Our experiments suggest that temporal encoding is a crucial ingredient for successful classification of time-series data. Encoding reduces the dimensionality of the signal. More importantly, encoding preserves (most) information about temporal trends and makes an algorithm robust to random shifts, which is an importance advantage in real-world scenarios. SAX-VSM ignores long-term temporal ordering. KNN-DTW, on the other hand, computes similarities using a time series representation that preserves the long-term temporal order, even as time warping may alter short-term trends. This turns out to be a crucial advantage to achieve both high accuracy and robustness.

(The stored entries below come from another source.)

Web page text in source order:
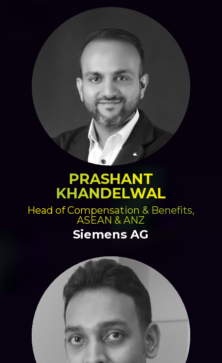
PRASHANT
KHANDELWAL
Head of Compensation & Benefits,
ASEAN & ANZ
Siemens AG
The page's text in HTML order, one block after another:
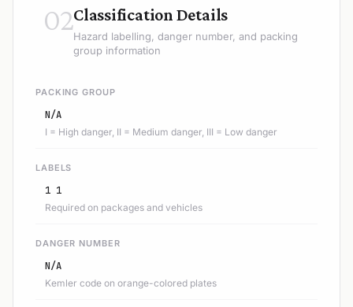
02Classification Details
Hazard labelling, danger number, and packing
group information
PACKING GROUP
N/A
I = High danger, II = Medium danger, III = Low danger
LABELS
1 1
Required on packages and vehicles
DANGER NUMBER
N/A
Kemler code on orange-colored plates
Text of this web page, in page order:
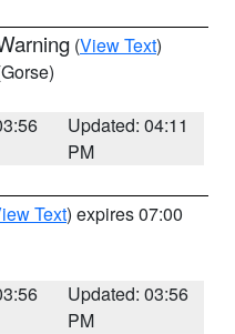
(View Text)
Updated: 04:11
PM
Text) expires 07:00
Updated: 03:56
PM
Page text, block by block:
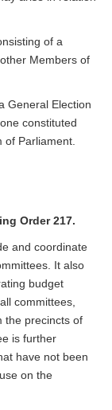
of a
Members of
General Election
constituted
Parliament.
Order 217.
and coordinate
It also
budget
committees,
the precincts of
is further
have not been
on the
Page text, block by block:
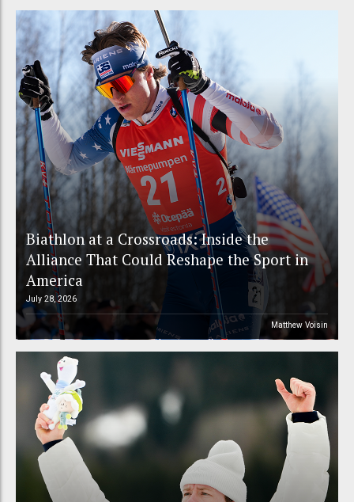
Biathlon at a Crossroads: Inside the
Alliance That Could Reshape the Sport in
America
July 28, 2026
Matthew Voisin
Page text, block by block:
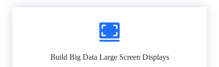
Build Big Data Large Screen Displays
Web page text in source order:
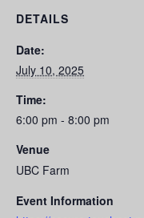
DETAILS
Date:
July 10, 2025
Time:
6:00 pm - 8:00 pm
Venue
UBC Farm
Event Information
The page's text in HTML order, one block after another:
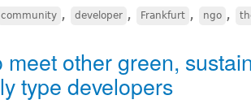
community , developer , Frankfurt , ngo ,
meet other green,
type developers
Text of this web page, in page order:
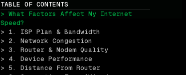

Using AUC as an evaluation metric has the advantage of not requiring discretization of scores into binary class labels. However, detection of promoted trends in real scenarios requires binary classification by a threshold. In this way we can measure accuracy, precision, recall, and identify misclassified accounts. Figure 7 illustrates the distribution of probabilistic scores produced by the KNN-DTW classifier as a function of the delay for the two classes of trends, organic and promoted. The scores are computed for leave-out test instances, across folds. An ideal classifier would separate these distributions completely, achieving perfect accuracy. Test instances in the intersection between two distributions either are misclassified or have low-confidence scores. Examples of misclassified instances are discussed in Section 3.3. For \(D<0\), KNN-DTW generates more conservative scores, and the separation between the organic and promoted class distributions is smaller. For \(D>0\), KNN-DTW scores separate the two classes well. To convert continuos scores into binary labels, we calculated the threshold values that maximize the F1 score of each experiment; this score combines precision and recall. Trends with scores above the threshold are labeled as promoted. The best accuracy and F1 score are obtained shortly after trending, at \(D=20\).

Figure 7
figure 7

Distributions of KNN-DTW classifier scores. We use Kernel Density Estimation (KDE), a non-parametric smoothing method, to estimate the probability densities based on finite data samples. We also show the threshold values that separate the two classes yielding an optimal F1 score.

3.2 Feature analysis

Let us explore the roles and importance of different features for trend detection. To this end, we identify the significant features using the greedy selection algorithm described in Section 2.3, and group them by the five classes (user meta-data, content, network, sentiment, and timing) previously defined. We focus on KNN-DTW, our best performing method. After selecting the top 10 features for different delays D, we compute the fractions of top features in each class, as illustrated by Figure 8. We list the top features for experiments \(D=0\) (early detection) and \(D=40\) (classification) in Table 3.

Figure 8
figure 8

KNN-DTW feature analysis. Stacked plot showing how different feature classes are represented among the top 10 selected features.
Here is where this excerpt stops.